INDIANA Unbeaten paths lead to some local oddities
Take your old shoes along when you visit Milltown. Add them to the Shoe Tree.
INDIANAPOLIS (AP) -- They run the gamut from cheap and tacky to mildly amusing to downright peculiar.
You don't usually find them in AAA tour books; they're not rated and they come with no guarantees.
They're the offbeat tourist attractions, and Indiana -- like most states -- has plenty of them.
Darwin, Minn., has the "world's biggest ball of twine." Chicago has a giant built out of plastic barrels, and the Poconos are home to the Oscar Mayer "Wiener mobile."

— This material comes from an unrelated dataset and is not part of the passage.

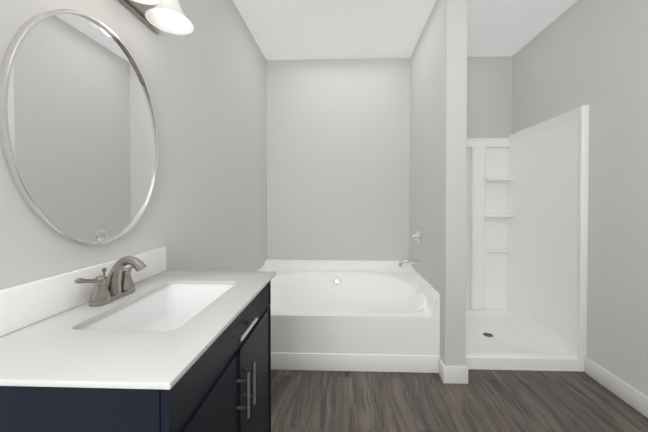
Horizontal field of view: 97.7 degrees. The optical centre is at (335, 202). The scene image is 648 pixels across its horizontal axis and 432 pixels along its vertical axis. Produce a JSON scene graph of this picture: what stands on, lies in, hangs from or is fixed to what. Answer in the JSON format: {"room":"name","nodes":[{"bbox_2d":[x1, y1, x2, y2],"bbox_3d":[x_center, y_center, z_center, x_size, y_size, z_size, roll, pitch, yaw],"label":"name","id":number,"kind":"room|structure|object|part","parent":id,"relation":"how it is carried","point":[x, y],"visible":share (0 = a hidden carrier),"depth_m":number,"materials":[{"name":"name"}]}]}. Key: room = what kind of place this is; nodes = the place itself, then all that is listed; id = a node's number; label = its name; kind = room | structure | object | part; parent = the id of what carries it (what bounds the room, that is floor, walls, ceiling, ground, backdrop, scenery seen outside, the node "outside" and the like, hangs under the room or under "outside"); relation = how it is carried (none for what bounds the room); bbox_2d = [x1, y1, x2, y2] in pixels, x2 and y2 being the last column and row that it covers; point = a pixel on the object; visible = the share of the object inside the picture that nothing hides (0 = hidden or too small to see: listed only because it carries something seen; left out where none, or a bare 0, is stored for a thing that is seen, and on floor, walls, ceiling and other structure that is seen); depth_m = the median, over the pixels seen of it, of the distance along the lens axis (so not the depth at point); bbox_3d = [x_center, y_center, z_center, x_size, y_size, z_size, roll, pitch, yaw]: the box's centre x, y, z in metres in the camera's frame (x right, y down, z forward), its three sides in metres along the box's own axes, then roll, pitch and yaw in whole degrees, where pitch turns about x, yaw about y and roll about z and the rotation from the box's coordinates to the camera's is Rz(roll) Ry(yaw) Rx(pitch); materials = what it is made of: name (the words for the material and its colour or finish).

Indiana's range from a grave in the road to peculiar pastries.
Driving through Amity, near Franklin, motorists need to pay special attention. The grave of Nancy Barnett sits smack in the middle of Hill's Camp Road, a country road near a cornfield.
Barnett had been dead more than 65 years when county officials decided to widen the road in 1901 and move the cemetery that sat along the banks of Sugar Creek.

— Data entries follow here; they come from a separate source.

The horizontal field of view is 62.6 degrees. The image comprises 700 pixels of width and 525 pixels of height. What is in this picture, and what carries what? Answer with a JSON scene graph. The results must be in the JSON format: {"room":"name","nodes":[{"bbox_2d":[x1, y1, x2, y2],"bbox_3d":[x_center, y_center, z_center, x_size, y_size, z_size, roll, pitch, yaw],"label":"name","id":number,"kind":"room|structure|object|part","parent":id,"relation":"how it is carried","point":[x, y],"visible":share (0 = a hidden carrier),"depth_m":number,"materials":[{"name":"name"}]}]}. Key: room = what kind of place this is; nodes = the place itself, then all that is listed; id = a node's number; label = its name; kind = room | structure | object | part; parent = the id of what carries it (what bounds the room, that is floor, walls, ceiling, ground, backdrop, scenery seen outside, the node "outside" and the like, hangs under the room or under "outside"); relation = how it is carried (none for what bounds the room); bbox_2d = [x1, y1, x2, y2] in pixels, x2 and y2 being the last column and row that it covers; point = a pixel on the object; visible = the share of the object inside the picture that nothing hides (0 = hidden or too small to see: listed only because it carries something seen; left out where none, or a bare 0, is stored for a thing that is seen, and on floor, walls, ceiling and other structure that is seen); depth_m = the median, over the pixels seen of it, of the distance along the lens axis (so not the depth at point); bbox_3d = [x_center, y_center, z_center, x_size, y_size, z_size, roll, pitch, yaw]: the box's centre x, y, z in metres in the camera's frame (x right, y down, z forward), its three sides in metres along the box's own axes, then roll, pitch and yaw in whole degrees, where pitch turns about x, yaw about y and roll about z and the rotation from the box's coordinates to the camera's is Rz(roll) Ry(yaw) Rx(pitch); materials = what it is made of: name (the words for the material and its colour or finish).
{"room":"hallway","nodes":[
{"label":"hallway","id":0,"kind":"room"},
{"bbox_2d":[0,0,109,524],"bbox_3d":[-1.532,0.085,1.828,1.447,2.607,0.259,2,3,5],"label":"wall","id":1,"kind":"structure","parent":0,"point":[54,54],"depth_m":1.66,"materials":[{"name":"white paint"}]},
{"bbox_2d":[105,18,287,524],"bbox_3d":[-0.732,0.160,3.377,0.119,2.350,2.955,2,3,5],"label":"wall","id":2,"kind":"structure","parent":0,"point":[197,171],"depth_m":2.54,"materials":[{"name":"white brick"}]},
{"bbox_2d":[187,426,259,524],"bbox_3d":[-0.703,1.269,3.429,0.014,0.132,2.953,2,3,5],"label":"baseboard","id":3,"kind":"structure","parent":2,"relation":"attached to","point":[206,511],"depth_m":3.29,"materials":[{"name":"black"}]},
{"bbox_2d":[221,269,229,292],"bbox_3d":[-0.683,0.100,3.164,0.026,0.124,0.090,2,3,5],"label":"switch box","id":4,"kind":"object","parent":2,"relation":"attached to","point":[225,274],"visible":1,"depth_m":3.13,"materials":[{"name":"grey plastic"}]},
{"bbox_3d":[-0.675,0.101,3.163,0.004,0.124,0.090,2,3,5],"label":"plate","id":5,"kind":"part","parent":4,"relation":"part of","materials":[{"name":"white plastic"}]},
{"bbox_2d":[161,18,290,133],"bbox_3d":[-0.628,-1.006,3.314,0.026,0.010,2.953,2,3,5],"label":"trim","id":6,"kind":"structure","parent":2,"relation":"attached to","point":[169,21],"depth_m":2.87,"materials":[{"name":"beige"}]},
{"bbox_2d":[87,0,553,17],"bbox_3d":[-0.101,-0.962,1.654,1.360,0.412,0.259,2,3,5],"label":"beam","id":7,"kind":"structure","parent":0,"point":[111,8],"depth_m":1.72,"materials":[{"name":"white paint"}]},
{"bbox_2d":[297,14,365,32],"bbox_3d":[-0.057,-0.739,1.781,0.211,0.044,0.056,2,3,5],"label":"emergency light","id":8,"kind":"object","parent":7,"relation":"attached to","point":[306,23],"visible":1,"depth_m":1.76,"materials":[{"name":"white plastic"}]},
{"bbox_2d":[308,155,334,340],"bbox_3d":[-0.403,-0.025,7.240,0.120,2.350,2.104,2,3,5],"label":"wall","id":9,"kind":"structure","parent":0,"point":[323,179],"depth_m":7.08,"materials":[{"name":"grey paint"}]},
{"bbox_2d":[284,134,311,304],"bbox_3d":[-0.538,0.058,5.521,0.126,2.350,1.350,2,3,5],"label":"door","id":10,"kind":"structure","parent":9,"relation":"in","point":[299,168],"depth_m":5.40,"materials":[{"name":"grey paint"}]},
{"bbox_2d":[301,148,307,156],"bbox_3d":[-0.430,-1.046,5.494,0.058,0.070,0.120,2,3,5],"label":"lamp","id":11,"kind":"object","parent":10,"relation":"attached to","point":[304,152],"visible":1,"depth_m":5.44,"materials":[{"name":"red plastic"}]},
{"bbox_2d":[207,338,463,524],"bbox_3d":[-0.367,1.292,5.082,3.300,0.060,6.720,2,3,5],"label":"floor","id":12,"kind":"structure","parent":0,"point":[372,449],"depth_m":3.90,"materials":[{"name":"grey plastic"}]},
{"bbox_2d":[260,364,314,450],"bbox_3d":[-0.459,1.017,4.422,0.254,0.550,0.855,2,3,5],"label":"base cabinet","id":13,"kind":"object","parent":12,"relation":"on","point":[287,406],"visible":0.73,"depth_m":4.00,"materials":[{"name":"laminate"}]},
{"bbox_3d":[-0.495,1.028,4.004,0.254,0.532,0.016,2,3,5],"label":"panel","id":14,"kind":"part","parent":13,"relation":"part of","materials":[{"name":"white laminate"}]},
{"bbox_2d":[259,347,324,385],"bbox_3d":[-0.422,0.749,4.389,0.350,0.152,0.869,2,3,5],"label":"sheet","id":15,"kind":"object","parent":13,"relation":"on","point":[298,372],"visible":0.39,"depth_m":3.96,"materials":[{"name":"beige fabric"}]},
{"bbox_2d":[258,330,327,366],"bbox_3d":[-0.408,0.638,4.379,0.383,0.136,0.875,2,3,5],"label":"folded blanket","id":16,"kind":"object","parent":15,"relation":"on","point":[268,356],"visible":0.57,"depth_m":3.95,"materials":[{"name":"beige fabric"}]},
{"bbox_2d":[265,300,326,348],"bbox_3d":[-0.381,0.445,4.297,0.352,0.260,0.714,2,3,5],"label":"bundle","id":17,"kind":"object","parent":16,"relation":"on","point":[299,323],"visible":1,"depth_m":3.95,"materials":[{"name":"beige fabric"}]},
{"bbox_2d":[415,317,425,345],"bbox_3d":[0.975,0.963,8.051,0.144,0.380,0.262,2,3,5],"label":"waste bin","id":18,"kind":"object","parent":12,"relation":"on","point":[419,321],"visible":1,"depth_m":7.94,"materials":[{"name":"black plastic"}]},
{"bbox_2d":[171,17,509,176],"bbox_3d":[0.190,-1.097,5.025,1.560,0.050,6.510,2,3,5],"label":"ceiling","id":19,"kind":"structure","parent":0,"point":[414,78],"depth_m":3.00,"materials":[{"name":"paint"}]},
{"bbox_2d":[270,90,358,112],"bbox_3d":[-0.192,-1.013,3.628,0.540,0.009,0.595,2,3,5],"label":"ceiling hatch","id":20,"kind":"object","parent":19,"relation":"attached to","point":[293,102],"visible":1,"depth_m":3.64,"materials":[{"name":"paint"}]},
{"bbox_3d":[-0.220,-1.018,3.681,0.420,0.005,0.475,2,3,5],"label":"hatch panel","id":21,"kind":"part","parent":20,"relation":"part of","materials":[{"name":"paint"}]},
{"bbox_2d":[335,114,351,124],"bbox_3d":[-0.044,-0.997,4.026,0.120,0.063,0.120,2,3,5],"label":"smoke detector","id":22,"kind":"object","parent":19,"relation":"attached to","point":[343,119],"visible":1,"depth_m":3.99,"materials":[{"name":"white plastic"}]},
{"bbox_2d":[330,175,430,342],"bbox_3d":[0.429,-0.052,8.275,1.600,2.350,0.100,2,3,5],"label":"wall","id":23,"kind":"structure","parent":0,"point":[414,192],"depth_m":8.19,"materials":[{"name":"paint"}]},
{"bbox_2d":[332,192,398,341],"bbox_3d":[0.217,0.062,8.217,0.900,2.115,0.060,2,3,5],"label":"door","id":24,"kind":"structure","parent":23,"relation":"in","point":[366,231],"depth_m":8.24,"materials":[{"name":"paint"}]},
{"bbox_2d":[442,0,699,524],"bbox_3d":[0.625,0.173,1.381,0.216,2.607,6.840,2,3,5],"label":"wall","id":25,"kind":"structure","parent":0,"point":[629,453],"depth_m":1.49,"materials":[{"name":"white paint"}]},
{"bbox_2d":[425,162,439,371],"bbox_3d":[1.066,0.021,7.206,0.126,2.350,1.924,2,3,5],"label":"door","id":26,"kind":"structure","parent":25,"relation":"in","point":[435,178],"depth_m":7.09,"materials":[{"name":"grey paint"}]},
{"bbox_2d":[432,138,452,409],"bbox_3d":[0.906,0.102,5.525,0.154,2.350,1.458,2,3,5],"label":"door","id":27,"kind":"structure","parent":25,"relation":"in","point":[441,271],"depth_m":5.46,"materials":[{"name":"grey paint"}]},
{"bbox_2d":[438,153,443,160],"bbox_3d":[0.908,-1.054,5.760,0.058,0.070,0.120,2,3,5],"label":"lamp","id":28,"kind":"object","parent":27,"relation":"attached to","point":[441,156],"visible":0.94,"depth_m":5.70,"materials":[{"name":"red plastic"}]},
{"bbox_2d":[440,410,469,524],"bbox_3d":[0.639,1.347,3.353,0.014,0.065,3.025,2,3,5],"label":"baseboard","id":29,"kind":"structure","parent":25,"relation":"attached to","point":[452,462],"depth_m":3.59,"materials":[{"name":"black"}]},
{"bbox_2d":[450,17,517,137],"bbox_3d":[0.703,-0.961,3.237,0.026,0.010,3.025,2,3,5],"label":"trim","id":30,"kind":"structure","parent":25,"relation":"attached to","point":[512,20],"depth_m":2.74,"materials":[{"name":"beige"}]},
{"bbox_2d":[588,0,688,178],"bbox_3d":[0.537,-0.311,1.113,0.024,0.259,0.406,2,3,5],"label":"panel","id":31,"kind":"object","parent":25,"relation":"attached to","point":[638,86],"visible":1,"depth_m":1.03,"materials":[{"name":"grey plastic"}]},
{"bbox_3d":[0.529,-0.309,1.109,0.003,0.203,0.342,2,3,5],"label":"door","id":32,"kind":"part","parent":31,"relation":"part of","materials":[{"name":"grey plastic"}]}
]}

In protest, Barnett's grandson, Daniel O. Doty, sat atop his grandma's grave with a shotgun. Eventually, they built the road around Barnett, and she rests there to this day.
Sizing up the Shoe Tree
The small berg of Milltown, 30 miles west of Louisville, is home to the Shoe Tree. It's not a closet accessory, but a real tree adorned with hundreds of pair of shoes.
According to "Oddball Indiana: A Guide to Some Really Strange Places," by Jerome Pohlen (Chicago Review Press, $13.95), people first noticed a pair of shoes hanging from the branches of the tree about 25 years ago. It became popular for folks to tie their laces together and hurl their footwear into history.

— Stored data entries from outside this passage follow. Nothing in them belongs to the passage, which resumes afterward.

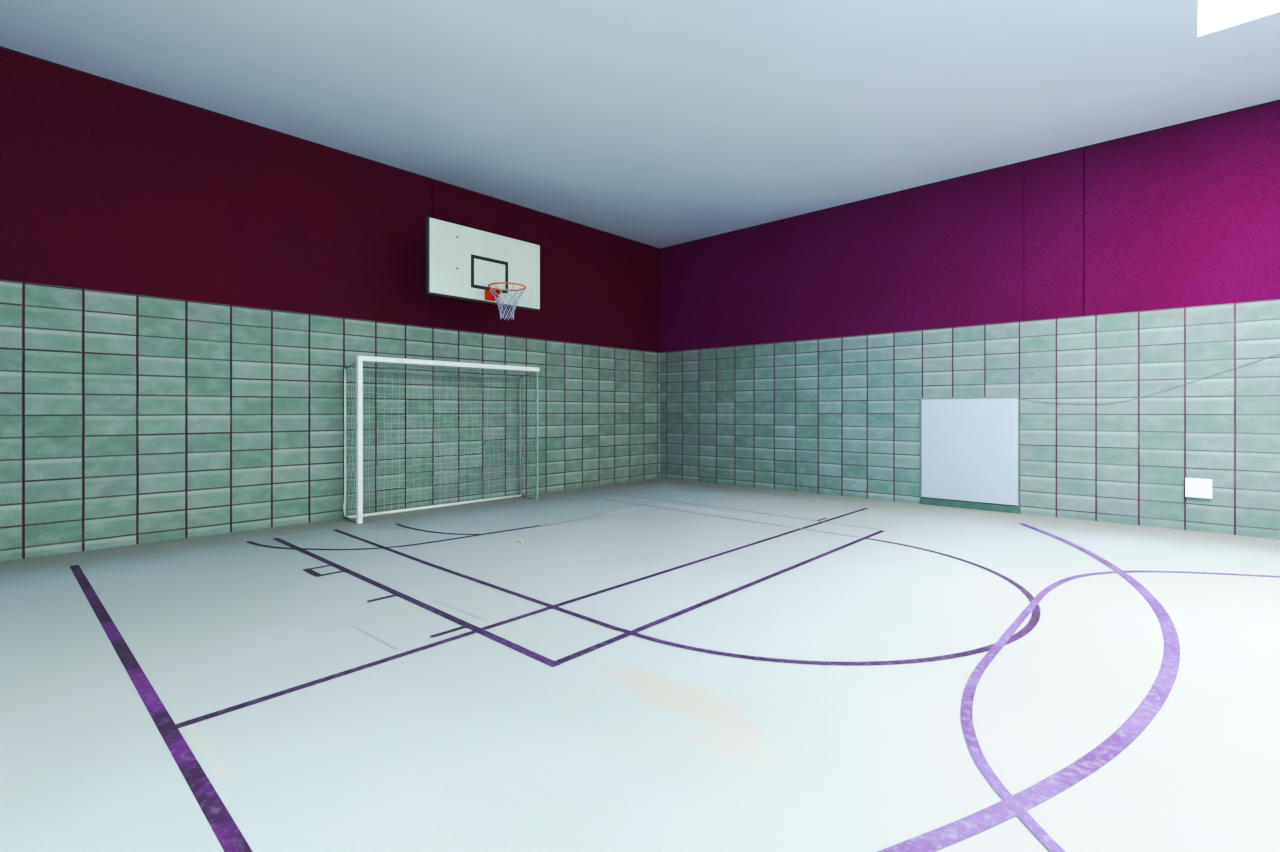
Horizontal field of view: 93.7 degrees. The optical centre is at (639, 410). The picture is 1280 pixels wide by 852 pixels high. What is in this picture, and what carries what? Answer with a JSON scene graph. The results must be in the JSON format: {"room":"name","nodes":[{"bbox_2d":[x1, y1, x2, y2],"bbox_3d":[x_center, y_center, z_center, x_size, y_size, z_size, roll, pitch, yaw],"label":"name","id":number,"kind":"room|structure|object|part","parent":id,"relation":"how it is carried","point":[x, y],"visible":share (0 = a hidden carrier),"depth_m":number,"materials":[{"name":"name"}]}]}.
{"room":"sports hall","nodes":[
{"label":"sports hall","id":0,"kind":"room"},
{"bbox_2d":[0,48,659,560],"bbox_3d":[-3.605,-0.953,7.806,0.256,4.585,11.600,0,0,42],"label":"wall","id":1,"kind":"structure","parent":0,"point":[188,294],"depth_m":6.75,"materials":[{"name":"green tile"}]},
{"bbox_2d":[0,46,659,248],"bbox_3d":[-3.509,-3.236,7.719,0.004,0.018,11.600,0,0,42],"label":"trim","id":2,"kind":"structure","parent":1,"relation":"attached to","point":[4,48],"depth_m":6.89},
{"bbox_2d":[426,217,539,320],"bbox_3d":[-2.145,-1.741,8.056,1.566,1.186,1.619,0,0,-8],"label":"basketball hoop","id":3,"kind":"object","parent":1,"relation":"attached to","point":[463,262],"visible":1,"depth_m":7.65,"materials":[{"name":"plastic"}]},
{"bbox_2d":[0,478,1279,851],"bbox_3d":[0.245,1.440,4.279,10.700,0.200,12.100,0,0,42],"label":"floor","id":4,"kind":"structure","parent":0,"point":[474,742],"depth_m":3.03,"materials":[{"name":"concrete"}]},
{"bbox_2d":[70,565,252,851],"bbox_3d":[-1.433,1.339,2.018,9.420,0.001,0.058,0,0,43],"label":"court line","id":5,"kind":"object","parent":4,"relation":"on","point":[221,822],"visible":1,"depth_m":2.43,"materials":[{"name":"paint"}]},
{"bbox_2d":[303,565,345,576],"bbox_3d":[-2.646,1.335,5.032,0.320,0.001,0.235,0,0,42],"label":"lane marking","id":6,"kind":"object","parent":4,"relation":"on","point":[308,570],"visible":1,"depth_m":4.99,"materials":[{"name":"paint"}]},
{"bbox_2d":[79,484,661,565],"bbox_3d":[-2.232,1.339,8.088,0.035,0.001,7.810,0,0,43],"label":"baseboard","id":7,"kind":"structure","parent":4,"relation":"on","point":[659,484],"depth_m":6.67,"materials":[{"name":"paint"}]},
{"bbox_2d":[353,625,398,649],"bbox_3d":[-1.570,1.334,3.548,0.590,0.001,0.016,0,0,43],"label":"court line","id":8,"kind":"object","parent":4,"relation":"on","point":[353,625],"depth_m":3.53,"materials":[{"name":"paint"}]},
{"bbox_2d":[368,594,395,601],"bbox_3d":[-1.840,1.335,4.283,0.035,0.001,0.210,0,0,43],"label":"lane marking","id":9,"kind":"object","parent":4,"relation":"on","point":[394,594],"visible":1,"depth_m":4.28,"materials":[{"name":"paint"}]},
{"bbox_2d":[248,525,538,549],"bbox_3d":[-2.590,1.337,6.559,1.543,0.001,2.573,0,0,43],"label":"court line","id":10,"kind":"object","parent":4,"relation":"on","point":[251,542],"visible":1,"depth_m":5.96,"materials":[{"name":"paint"}]},
{"bbox_2d":[273,538,559,666],"bbox_3d":[-2.135,1.338,4.730,4.640,0.001,0.086,0,0,43],"label":"court line","id":11,"kind":"object","parent":4,"relation":"on","point":[481,631],"visible":1,"depth_m":3.98,"materials":[{"name":"paint"}]},
{"bbox_2d":[396,524,479,534],"bbox_3d":[-2.312,1.336,6.794,1.271,0.001,0.373,0,0,43],"label":"court line","id":12,"kind":"object","parent":4,"relation":"on","point":[396,524],"visible":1,"depth_m":6.65,"materials":[{"name":"paint"}]},
{"bbox_2d":[343,355,538,523],"bbox_3d":[-2.612,0.340,8.282,0.478,2.000,2.698,0,0,42],"label":"goal","id":13,"kind":"object","parent":4,"relation":"on","point":[359,384],"visible":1,"depth_m":7.96,"materials":[{"name":"white metal"}]},
{"bbox_3d":[-3.349,0.370,7.165,0.056,1.940,0.056,0,0,43],"label":"post","id":14,"kind":"part","parent":13,"relation":"part of","materials":[{"name":"white metal"}]},
{"bbox_3d":[-1.566,0.370,9.112,0.036,1.940,0.024,0,0,43],"label":"post","id":15,"kind":"part","parent":13,"relation":"part of","materials":[{"name":"metal"}]},
{"bbox_2d":[430,625,467,636],"bbox_3d":[-1.157,1.335,3.637,0.035,0.001,0.240,0,0,43],"label":"lane marking","id":16,"kind":"object","parent":4,"relation":"on","point":[464,626],"visible":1,"depth_m":3.63,"materials":[{"name":"paint"}]},
{"bbox_2d":[173,508,867,728],"bbox_3d":[0.581,1.338,5.408,0.160,0.001,7.681,0,0,43],"label":"court line","id":17,"kind":"object","parent":4,"relation":"on","point":[226,710],"visible":1,"depth_m":3.41,"materials":[{"name":"paint"}]},
{"bbox_2d":[542,508,618,525],"bbox_3d":[-0.706,1.337,7.643,0.294,0.001,1.540,0,0,43],"label":"court line","id":18,"kind":"object","parent":4,"relation":"on","point":[616,508],"visible":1,"depth_m":7.53,"materials":[{"name":"paint"}]},
{"bbox_2d":[334,530,1040,664],"bbox_3d":[0.122,1.337,5.904,6.384,0.001,3.677,0,0,43],"label":"court line","id":19,"kind":"object","parent":4,"relation":"on","point":[1035,616],"visible":1,"depth_m":3.62,"materials":[{"name":"paint"}]},
{"bbox_2d":[556,530,883,663],"bbox_3d":[1.143,1.338,4.955,0.102,0.001,4.731,0,0,43],"label":"court line","id":20,"kind":"object","parent":4,"relation":"on","point":[604,643],"visible":1,"depth_m":4.11,"materials":[{"name":"paint"}]},
{"bbox_2d":[592,497,859,537],"bbox_3d":[0.798,1.337,7.813,4.240,0.001,0.115,0,0,43],"label":"court line","id":21,"kind":"object","parent":4,"relation":"on","point":[592,497],"visible":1,"depth_m":7.43,"materials":[{"name":"paint"}]},
{"bbox_2d":[610,493,880,529],"bbox_3d":[1.078,1.338,8.303,4.491,0.001,0.095,0,0,43],"label":"court line","id":22,"kind":"object","parent":4,"relation":"on","point":[610,493],"visible":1,"depth_m":7.87,"materials":[{"name":"paint"}]},
{"bbox_2d":[663,484,1277,550],"bbox_3d":[3.878,1.339,7.785,9.380,0.001,0.040,0,0,43],"label":"baseboard","id":23,"kind":"structure","parent":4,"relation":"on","point":[663,484],"depth_m":7.20,"materials":[{"name":"paint"}]},
{"bbox_2d":[878,523,1179,851],"bbox_3d":[2.620,1.336,4.004,1.469,0.001,7.235,0,0,43],"label":"court line","id":24,"kind":"object","parent":4,"relation":"on","point":[979,821],"visible":1,"depth_m":2.29,"materials":[{"name":"purple paint"}]},
{"bbox_2d":[961,570,1279,851],"bbox_3d":[3.390,1.336,3.127,2.425,0.001,5.990,0,0,43],"label":"court line","id":25,"kind":"object","parent":4,"relation":"on","point":[976,752],"visible":1,"depth_m":2.63,"materials":[{"name":"purple paint"}]},
{"bbox_2d":[0,0,1279,247],"bbox_3d":[0.245,-3.370,4.279,10.700,0.250,12.100,0,0,42],"label":"ceiling","id":26,"kind":"structure","parent":0,"point":[655,123],"depth_m":5.89,"materials":[{"name":"paint"}]},
{"bbox_2d":[1198,0,1279,35],"bbox_3d":[4.515,-3.351,3.343,2.040,0.188,3.190,0,0,42],"label":"window","id":27,"kind":"structure","parent":26,"relation":"in","point":[1213,15],"depth_m":4.89,"materials":[{"name":"white"}]},
{"bbox_2d":[660,101,1279,538],"bbox_3d":[4.246,-0.953,8.645,10.700,4.585,0.256,0,0,42],"label":"wall","id":28,"kind":"structure","parent":0,"point":[800,353],"depth_m":7.74,"materials":[{"name":"green tile"}]},
{"bbox_2d":[920,396,1019,513],"bbox_3d":[4.497,0.575,8.234,1.235,1.530,0.021,0,0,42],"label":"hatch","id":29,"kind":"object","parent":28,"relation":"attached to","point":[969,446],"visible":1,"depth_m":8.20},
{"bbox_2d":[660,100,1279,248],"bbox_3d":[4.162,-3.236,8.546,10.190,0.018,0.004,0,0,42],"label":"trim","id":30,"kind":"structure","parent":28,"relation":"attached to","point":[1275,100],"depth_m":7.83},
{"bbox_2d":[1023,353,1279,403],"bbox_3d":[6.284,-0.622,6.598,3.632,1.081,0.007,0,0,42],"label":"cable","id":31,"kind":"object","parent":28,"relation":"attached to","point":[1278,353],"visible":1,"depth_m":6.84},
{"bbox_2d":[1185,478,1211,498],"bbox_3d":[6.201,0.855,6.661,0.220,0.214,0.037,0,0,42],"label":"junction box","id":32,"kind":"object","parent":28,"relation":"attached to","point":[1194,487],"visible":1,"depth_m":6.65,"materials":[{"name":"white plastic"}]}
]}

St. Louis may have its arch, and those hankering for an oddity en route to a traditional Missouri vacation might want to stop in Terre Haute for another of Indiana's curiosities: square doughnuts.
The logic behind the bakers at the city's three Square Donut shops is that square doughnuts maximize the number of pastries on a preparation tray.
Oddly enough, the people who bring forth such a revolutionary idea can only make round doughnut holes.
In Lafayette, the Pizza King franchise has high carpeted booths, individual coin-operated televisions and tableside phones for placing orders. A toy train runs along the booths to deliver drinks to the tables.
Other sources
Books on curious roadside attractions abound. Pohlen has written a series of his "Oddball" guides for other states (Colorado, Florida, Illinois, Minnesota and Wisconsin), and there are even other books about Indiana's unusual places: Dick Wolfsie's "Indiana Curiosities: Quirky Characters, Roadside Oddities & amp; Other Offbeat Stuff" and Phyllis Thomas' "Indiana: Off the Beaten Path," each $13.95 from Globe Pequot Press.
Web sites devoted to the peculiar, including www.roadsideamerica.-com, have message boards, chat rooms and descriptions of locales that could inspire a few creative destinations.
Of course, one way to find the truly unique is to simply soak up some local color and ask around. The only problem with this, according to Wolfsie, is that after years of living near curiosities, people stop noticing them.
"They see it every day, so it's not odd," he says.